May 16, 2022, 9:45 AM

Monday morning musings for workplace watchers.

Contractors in Crosshairs | Burdens of Enforcement | PPE, Not Employee

J. Edward Moreno: The US Department of Labor’s federal contractor watchdog will soon release a list of 400 companies it’s teed up for audit, checking their compliance with federal nondiscrimination laws.

The coming list of Corporate Scheduling Announcement Letters will prioritize industries that continued hiring amid the pandemic, Office of Federal Contract Compliance Programs Director Jenny Yang said at an Institute for Workplace Equality event on Wednesday.

And, once the filing period ends for the OFCCP’s Affirmative Action Plan Portal, those who don’t certify or even register there will likely be prioritized for audits in the next CSAL list coming this fall, she said.

Doing neither “suggests there’s not much attention to compliance,” Yang said.

The audits are the first since the agency released two new directives earlier this year—the first two of the Biden administration.

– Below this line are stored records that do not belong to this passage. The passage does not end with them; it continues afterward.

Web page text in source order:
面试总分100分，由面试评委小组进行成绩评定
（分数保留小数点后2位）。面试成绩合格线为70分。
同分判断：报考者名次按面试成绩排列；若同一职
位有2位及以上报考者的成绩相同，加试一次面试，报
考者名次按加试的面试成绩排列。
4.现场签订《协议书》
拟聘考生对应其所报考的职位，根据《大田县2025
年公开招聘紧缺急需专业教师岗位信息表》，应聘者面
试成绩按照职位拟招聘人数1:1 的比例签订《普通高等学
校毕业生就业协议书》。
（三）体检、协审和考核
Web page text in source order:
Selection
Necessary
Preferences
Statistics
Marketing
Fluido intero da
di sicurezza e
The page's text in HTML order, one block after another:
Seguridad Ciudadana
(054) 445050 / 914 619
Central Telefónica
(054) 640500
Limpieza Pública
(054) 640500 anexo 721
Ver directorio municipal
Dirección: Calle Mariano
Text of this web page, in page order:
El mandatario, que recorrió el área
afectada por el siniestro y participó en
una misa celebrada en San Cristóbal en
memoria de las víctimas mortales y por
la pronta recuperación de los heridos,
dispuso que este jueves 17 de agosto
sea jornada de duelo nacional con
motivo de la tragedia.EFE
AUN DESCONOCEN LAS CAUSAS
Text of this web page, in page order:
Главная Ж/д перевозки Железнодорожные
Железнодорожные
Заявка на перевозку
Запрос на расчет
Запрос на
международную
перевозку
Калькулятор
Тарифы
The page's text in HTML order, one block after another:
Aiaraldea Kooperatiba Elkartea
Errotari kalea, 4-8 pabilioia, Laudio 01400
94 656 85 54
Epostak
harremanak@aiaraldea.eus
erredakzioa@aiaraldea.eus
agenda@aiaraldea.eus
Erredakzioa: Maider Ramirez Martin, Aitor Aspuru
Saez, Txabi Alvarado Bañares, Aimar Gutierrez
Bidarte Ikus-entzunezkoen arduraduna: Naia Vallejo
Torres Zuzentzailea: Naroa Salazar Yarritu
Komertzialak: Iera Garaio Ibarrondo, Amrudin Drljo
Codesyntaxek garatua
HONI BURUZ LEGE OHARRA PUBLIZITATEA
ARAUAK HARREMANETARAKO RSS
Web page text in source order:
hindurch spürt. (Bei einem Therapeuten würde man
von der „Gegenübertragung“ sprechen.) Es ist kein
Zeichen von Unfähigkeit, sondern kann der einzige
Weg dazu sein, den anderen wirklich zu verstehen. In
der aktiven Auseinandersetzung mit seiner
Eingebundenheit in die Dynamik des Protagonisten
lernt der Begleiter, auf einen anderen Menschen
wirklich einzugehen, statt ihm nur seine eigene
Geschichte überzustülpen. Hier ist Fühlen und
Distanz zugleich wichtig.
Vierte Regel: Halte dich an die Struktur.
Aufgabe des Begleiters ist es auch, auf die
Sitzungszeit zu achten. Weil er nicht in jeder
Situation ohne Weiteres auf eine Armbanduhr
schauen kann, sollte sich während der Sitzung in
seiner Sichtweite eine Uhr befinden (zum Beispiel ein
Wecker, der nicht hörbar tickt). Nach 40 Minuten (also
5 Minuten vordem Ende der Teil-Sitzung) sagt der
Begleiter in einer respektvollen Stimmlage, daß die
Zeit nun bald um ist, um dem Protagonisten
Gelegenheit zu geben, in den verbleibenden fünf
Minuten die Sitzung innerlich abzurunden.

One of those directives indicates the agency will more closely scrutinize pay equity audits, which contractors are required to do. The other proposes rolling back a previous directive that gave companies at least 45 days after the audit list is published to prepare. Under that proposal—which is not yet finalized—the OFCCP could send a scheduling letter to a contractor any time after CSAL list is published.

Those directives will make it hard to predict how these next rounds of audits go, according to Mickey Silberman, an attorney who represents contractors in OFCCP matters, and who was present at the IWE conference.

“It’s going to be the wild west in these audits,” Silberman said.

Contractors work on a road under repair along Highway 101 in San Mateo, Calif., on March 17, 2021.
David Paul Morris/Bloomberg via Getty Images

Rebecca Rainey and Paige Smith: New legislation meant to make it easier to identify wage theft could actually make it harder for federal wage enforcers to police the issue, a former Labor Department Wage and Hour official says.

Last week, Democrats introduced the Wage Theft Prevention and Wage Recovery Act (H.R. 7701), which would bar the use of arbitration agreements and class action waivers for claims under the Fair Labor Standards Act, as well as require employers to provide detailed pay stubs or records to workers, which is currently not required by federal law.

The bill would also beef up monetary penalties and damages when wage theft occurs, and create a right to full compensation “at the rate specified in the employment contract, including the rate in collective bargaining agreements.”

The latter of those changes could create a handful of new enforcement responsibilities and needed training for the DOL’s Wage and Hour Division, which is already severely shorthanded, according to Tammy McCutchen, a WHD administrator under President George W. Bush.

“The agency doesn’t have the staffing right now. They’re at a 50-year low and the number of investigators having to do a completely new cause of action, new training,” McCutchen told PI. “They’ve never enforced contracts.

Bloomberg Law reported last week on how low morale at the division has led to the lowest number of investigators on staff since at least 1973, leaving just 725 investigators in charge of over eight million workplaces.

If WHD can’t staff this legislation, they can’t do the work they have before them now, said the bill’s co-sponsor, House Education and Labor Chairman Bobby Scott (D-Va.).

They should be investigating these claims now, and if they need more money under the bill, they need more money without the bill,” Scott said in an interview.

When it comes to funding, Scott pointed out that Rep. Rosa DeLauro (D-Conn.), chair of the House Appropriations Committee, has also signed on to the legislation and can ensure that the bill will be funded to provide the WHD with the resources it needs.

READ MORE:

Wage-Hour Office Expands Hiring to Combat Record-Low Staffing

Employers Should Beware of Compensable Time Compliance Pitfalls

Low Morale at Labor’s Wage and Hour Shrinks Investigative Ranks

Chris Marr: In the wide-ranging legal battle over gig worker classification, Florida just created a new category of worker—albeit for the limited purpose of employers providing safety equipment, training, and other support during a public state of emergency.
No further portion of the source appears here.